◆ What is needed
Retype all of the data word for word, without pictures.
### Information ###
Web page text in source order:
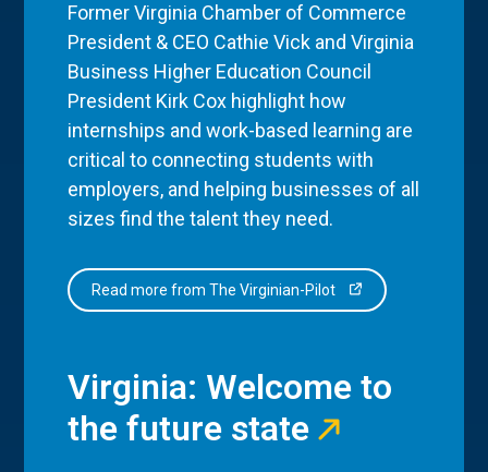
Former Virginia Chamber of Commerce
President & CEO Cathie Vick and Virginia
Business Higher Education Council
President Kirk Cox highlight how
internships and work-based learning are
critical to connecting students with
employers, and helping businesses of all
sizes find the talent they need.
Read more from The Virginian-Pilot
Virginia: Welcome to
the future state
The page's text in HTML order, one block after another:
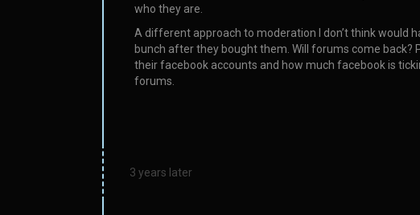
###
◆ Finished task
Web page text in source order:
Former Virginia Chamber of Commerce
President & CEO Cathie Vick and Virginia
Business Higher Education Council
President Kirk Cox highlight how
internships and work-based learning are
critical to connecting students with
employers, and helping businesses of all
sizes find the talent they need.
Read more from The Virginian-Pilot
Virginia: Welcome to
the future state
The page's text in HTML order, one block after another:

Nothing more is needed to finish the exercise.